Nell’aprile del 1985, Mondadori mandò alle stampe la prima edizione de “La prevalenza del cretino”, una raccolta di articoli di Fruttero e Lucentini pubblicati sulla “Stampa” di Torino dal 1972. I due curavano una rubrica fissa intitolata “Nell’agenda di F. & L.” dove veniva passato in rassegna ogni aspetto del costume italiano (e non solo) e dove si evidenziavano le assurdità comportamentali, frutto di abitudini e di convenzioni assunte acriticamente quanto sostenute pervicacemente.

Carlo Fruttero (1926-2012) e Franco Lucentini (1920-2002) non avevano alcuna intenzione di fare i “grilli parlanti”, tanto è vero che la loro prosa è discreta, baciata da un’ironia finissima, apparentemente dimessa e altrettanto apparentemente innocua. Però non è così. I due assumono un atteggiamento distaccato, ma lanciano colpi di fioretto straordinariamente efficaci al corpo goffo del sistema. I loro interventi rivelano un desiderio di trattazione aristocratica delle questioni: è un’aristocrazia intellettuale, pregna di concetti e favorita da indagini intellettuali disincantate.
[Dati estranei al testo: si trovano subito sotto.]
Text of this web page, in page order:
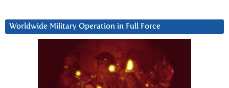
Worldwide Military Operation in Full Force
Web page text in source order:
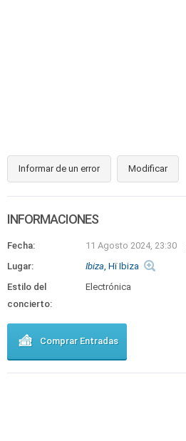
Informar de un error Modificar
INFORMACIONES
Fecha: 11 Agosto 2024, 23:30
Lugar:
Ibiza, Hï Ibiza
Estilo del
concierto:
Electrónica
Comprar Entradas

Si tratta di pose che non vengono fatte pesare sotto le quali pulsano fermenti di un illuminismo eterno ed eternamente emarginato.

La prosa dei due amici (una lunga collaborazione, la loro, durata quasi mezzo secolo) sembra improvvisata, la sua scorrevolezza – spesso incantevole – fa pensare a un amore per il bello scrivere più che a qualcosa di meditato: è vero l’incontrario. La moglie di Lucentini ci rivela che il marito riscriveva una frase anche otto volte, magari per mettere o togliere un accento. La rivelazione fa riflettere sull’impegno dell’insolito sodalizio (normalmente queste cose vanno a finire male). S’immaginano discussioni a non finire e azione conclusiva, ciascuno per la sua parte, tuttavia in sintonia con l’altro. Ecco la novità, più unica che rara, di una collaborazione nella quale ciò che conta è il prodotto, meno i produttori.
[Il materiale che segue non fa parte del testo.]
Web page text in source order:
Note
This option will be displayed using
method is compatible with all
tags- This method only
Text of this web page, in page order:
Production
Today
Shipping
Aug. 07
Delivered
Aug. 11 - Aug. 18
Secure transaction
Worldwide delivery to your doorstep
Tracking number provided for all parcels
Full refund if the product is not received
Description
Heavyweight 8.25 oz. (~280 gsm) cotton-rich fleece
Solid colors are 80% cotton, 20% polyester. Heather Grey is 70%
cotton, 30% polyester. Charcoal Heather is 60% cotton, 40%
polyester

Fruttero e Lucentini – iniziarono a lavorare insieme verso la fine degli anni Cinquanta; si erano incontrati in un bistrot parigino nel 1951 – alternarono l’attività di romanzieri con quella, in proprio, di traduttori.  Insieme scrissero parecchi libri polizieschi di felice evasione, fra cui “L’idraulico non verrà”, “La donna della domenica”, “A che punto è la notte”, “Il significato dell’esistenza” (un romanzo d’appendice divertentissimo). Ebbero amici letterati, fra cui Italo Calvino e Vittorio Sereni (quest’ultimo una volta disse: “Quando penso a Fruttero & Lucentini mi viene in mente una ditta di trasporti”). Fruttero ammirava in particolare Borges. Fu soavemente velenoso nelle sue considerazioni quando il Nobel fu dato a Marquez invece che all’argentino.
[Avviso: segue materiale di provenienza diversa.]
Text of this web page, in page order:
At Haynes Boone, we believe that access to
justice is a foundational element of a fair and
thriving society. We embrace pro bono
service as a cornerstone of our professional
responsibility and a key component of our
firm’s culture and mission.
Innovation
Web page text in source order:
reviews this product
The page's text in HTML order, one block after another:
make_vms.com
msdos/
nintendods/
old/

Quando Franco Lucentini, molto malato, decise di farla finita buttandosi dalle scale di casa sua, imitando il gesto di Primo Levi, l’amico Fruttero, ovviamente affranto, commentò: “Come il solito, ha voluto fare tutto da solo”. Forse, per la prima volta, i due non si erano consultati, ma di sicuro la personalità di Lucentini fu sempre un bel problema per Fruttero (bello in tutto i sensi).

I due diventarono molto popolari grazie alle apparizioni televisive. Spiace dirlo, ma fu un programma meno che mediocre, il “Maurizio Costanzo show”, a sdoganarli presso il grande pubblico. Ne vennero successi editoriali, ma anche tanta simpatia per personaggi modesti e allo stesso tempo incisivi, umili e arguti, naturalmente portati all’affabulazione, mai sopra le righe, dalla grande personalità.

Fruttero, morto l’amico, si apprestò al tramonto con una punta, persino, di civetteria. Cosa insoluta per lui, ma a ben vedere reazione orgogliosa a un declino fisico inesorabile. Le sue ultime considerazioni su vita e morte sono esemplari di un animo sensibile e di un’intelligenza più che mai viva, non certo domata dall’ineluttabile. Fabio Fazio, un’altra piccola cosa della televisione italiana, riuscì ad averlo in qualche numero del suo programma. Ebbene, Fruttero parve rinascere. Fu semplicemente strepitoso nelle sue disamine, dimostrando di possedere una cultura solida e una notevole capacità di usarla senza cadere in trappole accademiche o in esibizionismi fumosi.

Le sue ultime presenze, colme di piacere intellettuale (egli stesso stava ad ascoltarsi volentieri), sono state momenti mediatici a sé di grande efficacia: Fruttero si era portato appresso la cultura formatasi durante i dialoghi con l’amico Lucentini, godendone per primo. Le loro divagazioni romanzesche, non sono soltanto offerte di evasione, bensì contengono inviti a riconsiderare eventi e personaggi contemporanei. Questi inviti si concretizzano alla perfezione nel libro citato in partenza. Un libro assolutamente prezioso nella sua profonda leggerezza, nel suo non dire dicendo moltissimo.

Da solo, Fruttero scrisse delle memorie molto gradevoli, eleganti, quasi dei gossip riportati, però, con estremo buon gusto. Due i titoli importanti che le racchiudono: “Mutandine di chiffon” e “Da una notte all’altra”. Senza Lucentini, la sua scrittura si sublima in arabeschi fantastici che premiano visioni delicate, ma double-face: tanto affetto e tanta ironia, tanta delicatezza e tanto sarcasmo. La vita nella sua bellezza per l’apparire e nella sua bruttezza per lo scomparire. Ma non pensiamo troppo alla seconda: Fruttero indugia sulla prima, infatti, con un mezzo sorriso indulgente sulle labbra.